JavaScript Basics: Lexical Grammar, Expressions/Operators and Statements

How does the computer understand JavaScript?

11 min readApr 23, 2017

--

It is important to understand the semantic differences between a JavaScript statement and a JS expression. Why? Because JavaScript is filled with quirks that are difficult to reason with unless you understand how the machine will read your code. Imagine someone comes up to you and says, “Is hot water now.” As a human listener, you may understand what this person is trying to say, maybe, “It is hot, can I have some water now?” (?) but a computer does not have that kind of interpretive capacity. The computer machine might be extremely fast at reading, but it cannot deviate from a specific set of rules to understand a particular statement. However, there is some flexibility, the machine has been programmed to understand seemingly nonsensical pieces of code which unfortunately creates strange interactions in JavaScript.

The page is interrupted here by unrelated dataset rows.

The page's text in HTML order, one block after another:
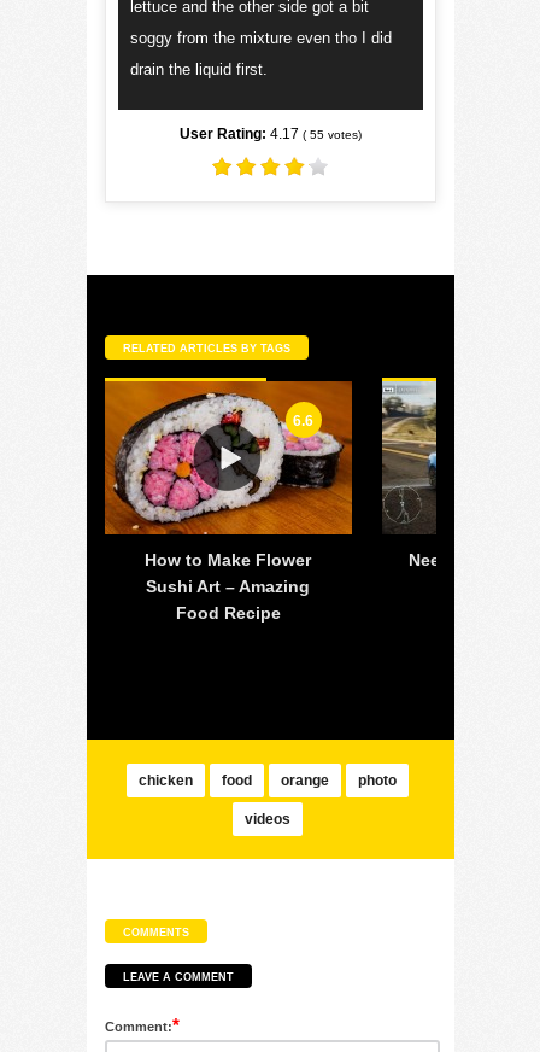
lettuce and the other side got a bit
soggy from the mixture even tho I did
drain the liquid first.
User Rating: 4.17 ( 55votes)
RELATED ARTICLES BY TAGS
6.6
How to Make Flower
Sushi Art – Amazing
Food Recipe
Need For
chicken food orange photo
videos
COMMENTS
LEAVE A COMMENT
Comment:*
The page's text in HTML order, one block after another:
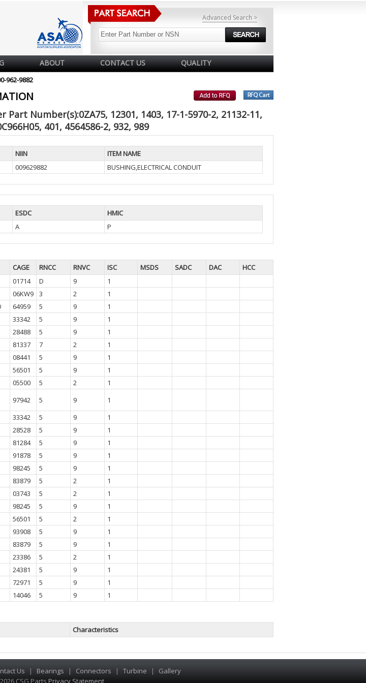
Advanced Search >
ABOUT CONTACT US QUALITY
962-9882
Part Number(s):0ZA75, 12301, 1403, 17-1-5970-2, 21132-11,
401, 4564586-2, 932, 989
NIIN
ITEM NAME
009629882 BUSHING,ELECTRICAL CONDUIT
ESDC
HMIC
A P
CAGE RNCC RNVC ISC MSDS SADC DAC
HCC
01714 D 9
1
06KW9 3 2
1
64959 5 9
1
33342 5 9
1
28488 5 9
1
81337 7 2
1
08441 5 9
1
56501 5 9
1
05500 5 2
1
97942 5 9
1
33342 5 9
1
28528 5 9
1
81284 5 9
1
91878 5 9
1
98245 5 9
1
83879 5 2
1
03743 5 2
1
98245 5 9
1
56501 5 2
1
93908 5 9
1
83879 5 9
1
23386 5 2
1
24381 5 9
1
72971 5 9
1
14046 5 9 1
Characteristics
Us | Bearings | Connectors | Turbine |
Gallery
CSG Parts Privacy Statement
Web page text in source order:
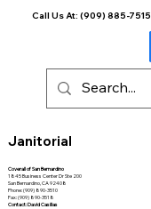
Call Us At: (909) 885-7515
Janitorial
Coverall of San Bernardino
1845 Business Center Dr Ste 200
San Bernardino, CA 92408
Phone: (909) 890-3510
Fax: (909) 890-3518
Contact: David Casillas
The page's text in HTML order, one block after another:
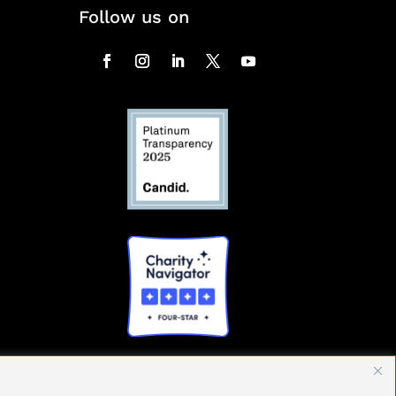
Follow us on
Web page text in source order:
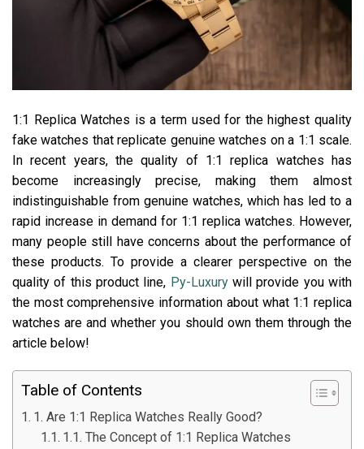
1:1 Replica Watches is a term used for the highest quality
fake watches that replicate genuine watches on a 1:1 scale.
In recent years, the quality of 1:1 replica watches has
become increasingly precise, making them almost
indistinguishable from genuine watches, which has led to a
rapid increase in demand for 1:1 replica watches. However,
many people still have concerns about the performance of
these products. To provide a clearer perspective on the
quality of this product line, Py-Luxurywill provide you with
the most comprehensive information about what 1:1 replica
watches are and whether you should own them through the
article below!
Table of Contents
1. Are 1:1 Replica Watches Really Good?
1.1. The Concept of 1:1 Replica Watches
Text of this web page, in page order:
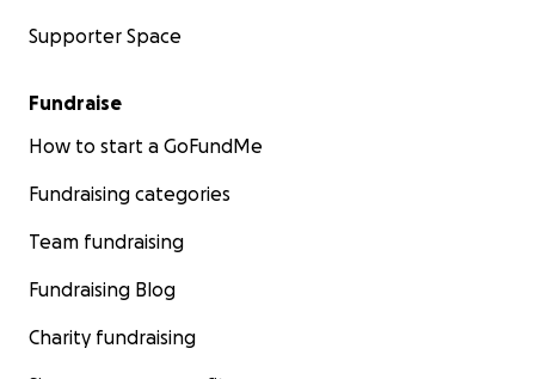
Supporter Space
Fundraise
How to start a GoFundMe
Fundraising categories
Team fundraising
Fundraising Blog
Charity fundraising
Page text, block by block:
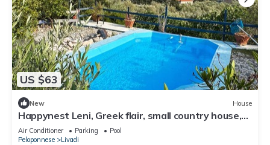
US $63
New House
Happynest Leni, Greek flair, small country house,
private pool, close to the beach
Air Conditioner Parking
Pool
Peloponnese
Livadi
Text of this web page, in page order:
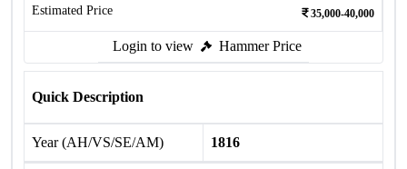
Estimated Price 35,000-40,000
Login to view Hammer Price
Quick Description
Year (AH/VS/SE/AM) 1816
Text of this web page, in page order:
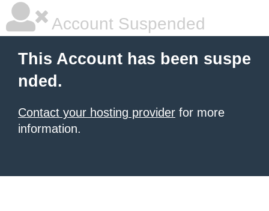
Account Suspended
This Account has been suspe
nded.
Contact your hosting provider for more
information.
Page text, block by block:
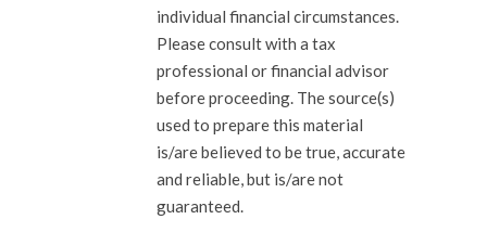
individual financial circumstances.
Please consult with a tax
professional or financial advisor
before proceeding. The source(s)
used to prepare this material
is/are believed to be true, accurate
and reliable, but is/are not
guaranteed.
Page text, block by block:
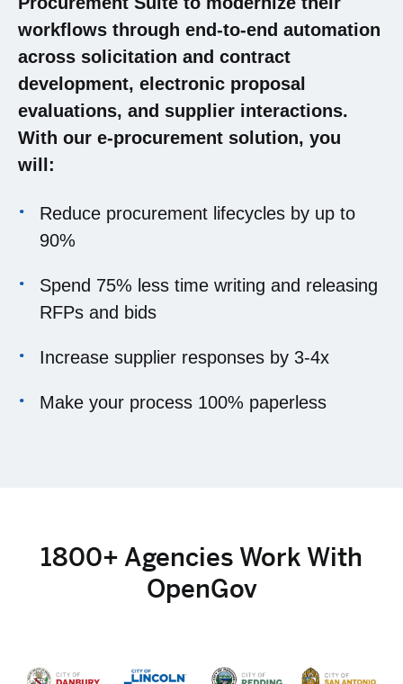
workflows through end-to-end automation
across solicitation and contract
development, electronic proposal
evaluations, and supplier interactions.
With our e-procurement solution, you
will:
Reduce procurement lifecycles by up to
90%
Spend 75% less time writing and releasing
RFPs and bids
Increase supplier responses by 3-4x
Make your process 100% paperless
1800+ Agencies Work With
OpenGov
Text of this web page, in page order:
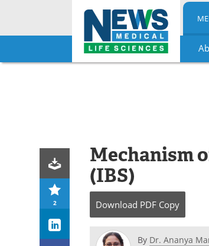
Skip
2
Mechanism
(IBS)
Download PDF Copy
By Dr. Ananya
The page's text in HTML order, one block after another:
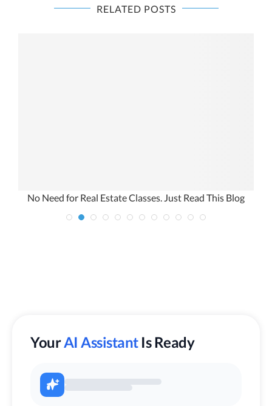
RELATED POSTS
No Need for Real Estate Classes. Just Read This Blog
YourAI Assistant Is Ready
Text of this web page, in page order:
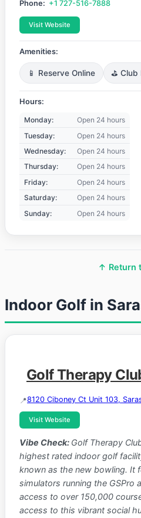
Phone: +1 727-516-7888
Visit Website
Amenities:
📱 Reserve Online ⛳ Club
Hours:
Monday:
Open 24 hours
Tuesday:
Open 24 hours
Wednesday:
Open 24 hours
Thursday:
Open 24 hours
Friday:
Open 24 hours
Saturday:
Open 24 hours
Sunday:
Open 24 hours
↑ Return
Indoor Golf in
Golf Therapy
8120 Ciboney Ct Unit 103,
Visit Website
Vibe Check: Golf Therapy
highest rated indoor golf
known as the new bowling. It
simulators running the GSPro
access to over 150,000
access to this vibrant social
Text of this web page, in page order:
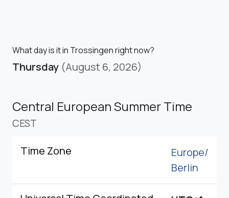
What day is it in Trossingen right now?
Thursday (August 6, 2026)
Central European Summer Time
CEST
Time Zone
Europe/
Berlin
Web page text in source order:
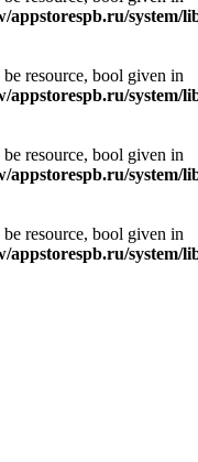
appstorespb.ru/system/
resource, bool given in
appstorespb.ru/system/
resource, bool given in
appstorespb.ru/system/
resource, bool given in
appstorespb.ru/system/
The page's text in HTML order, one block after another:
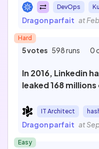
Profession
Sort by
DevOps
Dragon parfait at
Hard
5 votes 598 runs 0
In 2016, Linkedin
leaked 168
protections of
IT Architect
Dragon parfait at
Easy

ECMAScript calls these “rules” the lexical grammar of JavaScript. Much like the grammar of any human language, JavaScript has strict rules in what constitutes an valid statement. Note, I did not say “strict rules that constitutes an understandable statement.” In the English language, understandability often trumps validity. As in the hot-water statement above, while the statement may be invalid by the rules of English grammar, the statement may be understandable to a listener who might give the person a glass of water! In computer code, a valid statement is an understandable statement! If the computer is not programmed to interpret “Is hot water now” as “It is hot, can I have some water now?”, then the computer will throw an error or simply not execute it as you might expect.

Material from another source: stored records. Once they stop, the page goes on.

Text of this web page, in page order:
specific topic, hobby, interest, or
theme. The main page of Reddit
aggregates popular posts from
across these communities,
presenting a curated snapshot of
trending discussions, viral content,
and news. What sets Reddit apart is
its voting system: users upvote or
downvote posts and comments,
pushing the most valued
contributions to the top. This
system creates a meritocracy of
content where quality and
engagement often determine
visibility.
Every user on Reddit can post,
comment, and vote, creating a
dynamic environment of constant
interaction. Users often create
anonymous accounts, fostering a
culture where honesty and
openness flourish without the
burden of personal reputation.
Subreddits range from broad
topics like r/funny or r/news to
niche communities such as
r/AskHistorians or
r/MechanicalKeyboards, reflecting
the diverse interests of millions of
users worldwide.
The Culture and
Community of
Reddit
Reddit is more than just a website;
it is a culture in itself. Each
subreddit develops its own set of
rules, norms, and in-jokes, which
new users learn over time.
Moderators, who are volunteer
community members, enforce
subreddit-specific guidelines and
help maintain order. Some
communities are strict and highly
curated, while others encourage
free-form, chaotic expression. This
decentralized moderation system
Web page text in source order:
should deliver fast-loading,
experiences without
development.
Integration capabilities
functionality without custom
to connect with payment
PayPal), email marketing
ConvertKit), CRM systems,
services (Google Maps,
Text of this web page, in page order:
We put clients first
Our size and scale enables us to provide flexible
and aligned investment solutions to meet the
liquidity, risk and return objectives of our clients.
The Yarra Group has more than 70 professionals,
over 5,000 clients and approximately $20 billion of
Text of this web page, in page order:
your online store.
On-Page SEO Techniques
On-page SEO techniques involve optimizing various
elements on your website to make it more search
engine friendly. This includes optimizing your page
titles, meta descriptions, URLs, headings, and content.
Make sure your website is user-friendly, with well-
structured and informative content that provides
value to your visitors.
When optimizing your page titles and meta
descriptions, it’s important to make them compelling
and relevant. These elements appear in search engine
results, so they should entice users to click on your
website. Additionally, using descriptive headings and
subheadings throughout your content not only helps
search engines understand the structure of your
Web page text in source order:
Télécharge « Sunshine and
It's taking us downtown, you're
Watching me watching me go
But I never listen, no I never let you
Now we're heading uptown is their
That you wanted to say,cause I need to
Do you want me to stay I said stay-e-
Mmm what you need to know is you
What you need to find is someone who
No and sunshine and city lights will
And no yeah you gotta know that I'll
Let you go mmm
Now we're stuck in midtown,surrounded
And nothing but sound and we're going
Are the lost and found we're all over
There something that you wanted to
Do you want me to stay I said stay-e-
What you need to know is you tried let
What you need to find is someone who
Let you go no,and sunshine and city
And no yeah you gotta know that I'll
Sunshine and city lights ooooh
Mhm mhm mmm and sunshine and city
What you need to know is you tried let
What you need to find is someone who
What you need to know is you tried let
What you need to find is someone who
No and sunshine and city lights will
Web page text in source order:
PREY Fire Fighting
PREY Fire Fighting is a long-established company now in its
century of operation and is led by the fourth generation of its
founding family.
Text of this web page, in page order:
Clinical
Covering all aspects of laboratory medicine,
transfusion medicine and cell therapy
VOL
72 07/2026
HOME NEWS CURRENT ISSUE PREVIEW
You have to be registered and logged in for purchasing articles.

Just as one should try to communicate grammatically in human languages, it should be a priority for developers to understand the lexical grammar of JavaScript to communicate with the computer.

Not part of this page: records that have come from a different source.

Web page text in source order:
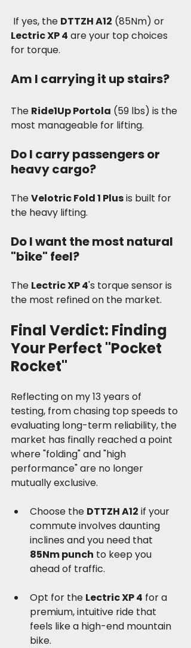
If yes, the DTTZH A12 (85Nm) or
Lectric XP 4 are your top choices
for torque.
Am I carrying it up stairs?
The Ride1Up Portola (59 lbs) is the
most manageable for lifting.
Do I carry passengers or
heavy cargo?
The Velotric Fold 1 Plus is built for
the heavy lifting.
Do I want the most natural
"bike" feel?
The Lectric XP 4's torque sensor is
the most refined on the market.
Final Verdict: Finding
Your Perfect "Pocket
Rocket"
Reflecting on my 13 years of
testing, from chasing top speeds to
evaluating long-term reliability, the
market has finally reached a point
where "folding" and "high
performance" are no longer
mutually exclusive.
Choose the DTTZH A12 if your
commute involves daunting
inclines and you need that
85Nm punch to keep you
ahead of traffic.
Opt for the Lectric XP 4 for a
premium, intuitive ride that
feels like a high-end mountain
bike.
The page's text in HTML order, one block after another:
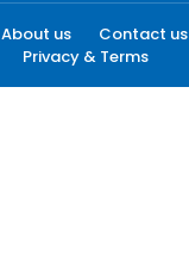
About us Contact us
Privacy & Terms
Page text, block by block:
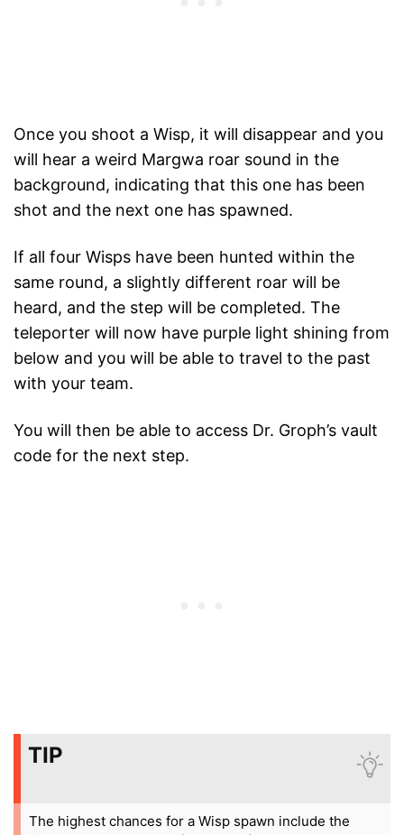
Once you shoot a Wisp, it will disappear and you
will hear a weird Margwa roar sound in the
background, indicating that this one has been
shot and the next one has spawned.
If all four Wisps have been hunted within the
same round, a slightly different roar will be
heard, and the step will be completed. The
teleporter will now have purple light shining from
below and you will be able to travel to the past
with your team.
You will then be able to access Dr. Groph’s vault
code for the next step.
TIP
The highest chances for a Wisp spawn include the
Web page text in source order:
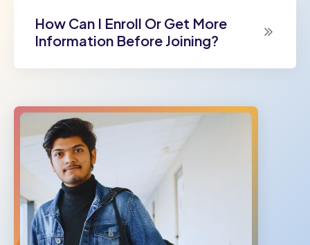
How Can I Enroll Or Get More
Information Before Joining?
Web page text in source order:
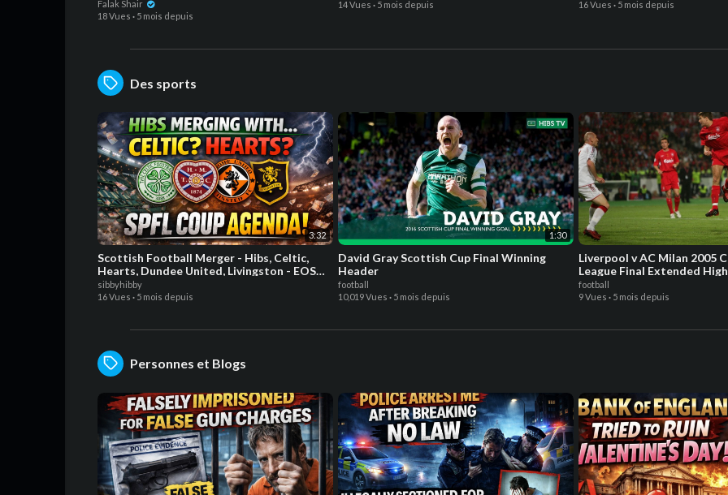
diamonds
Falak Shair
18 Vues · 5 mois depuis
14 Vues · 5 mois depuis
16 Vues · 5 mois depuis
Des sports
3:32
Scottish Football Merger - Hibs, Celtic,
Hearts, Dundee United, Livingston - EOS
Hibs
sibbyhibby
16 Vues · 5 mois depuis
1:30
David Gray Scottish Cup Final Winning
Header
football
10,019 Vues · 5 mois depuis
Liverpool v AC Milan 2005
League Final Extended
football
9 Vues · 5 mois depuis
Personnes et Blogs
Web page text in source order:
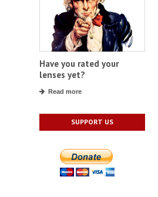
Have you rated your
lenses yet?
Read more
SUPPORT US
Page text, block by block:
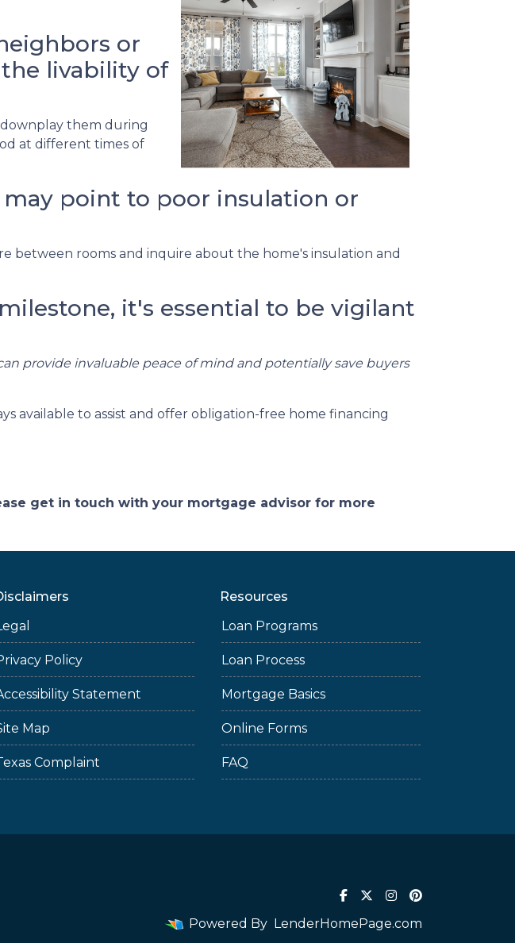
or
livability of
downplay them during
at different times of
point to poor insulation or
between rooms and inquire about the home's insulation and
it's essential to be vigilant
provide invaluable peace of mind and potentially save buyers
available to assist and offer obligation-free home financing
get in touch with your mortgage advisor for more
Policy
Statement
Map
Complaint
Resources
Loan Programs
Loan Process
Mortgage Basics
Online Forms
FAQ
Powered By LenderHomePage.com

My series on JavaScript Basics is built on a simple idea: Understanding JavaScript leads to better code. It reduces unintended results, mitigates bugs, prevents confusion, and most importantly, grants the user the freedom to exercise the full extent of the language’s capabilities! I believe this is a foundational concept that will greatly contribute to that end.

Let’s start with lexical grammar.

Lexical Grammar — The “How” of JavaScript Understanding

According to the ECMAScript specifications, lexical grammar is the set of rules that determine how the computer will parse (understand) the source code (written by you). This includes line breaks, white space, comments, punctuators, semi-colons, identifiers and more! Every little character (empty space, letter, symbol, or number) has meaning!

See the following code below:

var
a
=
3

Would it surprise you if I were to tell you that those four lines is valid in JavaScript (read: JS lexical grammar compliant)? Why? Because if you look at the section in the ECMAScript specs called Line Terminators, it says that “line terminator code points are used to improve source text readability and to separate tokens (indivisible lexical units) from each other.” In essence, line breaks in your code are for you. The computer will interpret the code above as var a = 3. However, the following line terminator will create a probable unintended result:

function foo() {
var a = 10;
var b = 10;
return // line terminator
a + b; // on a separate line
}
foo(); // undefined!

You may have thought that invoking foo should have returned 20. However, in a return statement, a line terminator "breaks" the return statement. If you must put a + b on a separate line, you should use something called a grouping operator, which is a set of parentheses, (). See below:

function foo() {
var a = 10;
var b = 10;
return (
a + b
)
}
foo(); // 20.// However the following return statement would have been invalid
return // the grouping operator must be on the same line as return!
( a + b )

You might have felt misled. You were led to believe that line terminators, like white spaces, were for our readability! If only things were that simple in JavaScript. In the lines following the quoted section above, the specification states, “In general, line terminators may occur between any two tokens, but there are a few places where they are forbidden by the syntactic grammar. Line terminators also affect the process of automatic semicolon insertion.” Ah there it is… Lexical Grammar.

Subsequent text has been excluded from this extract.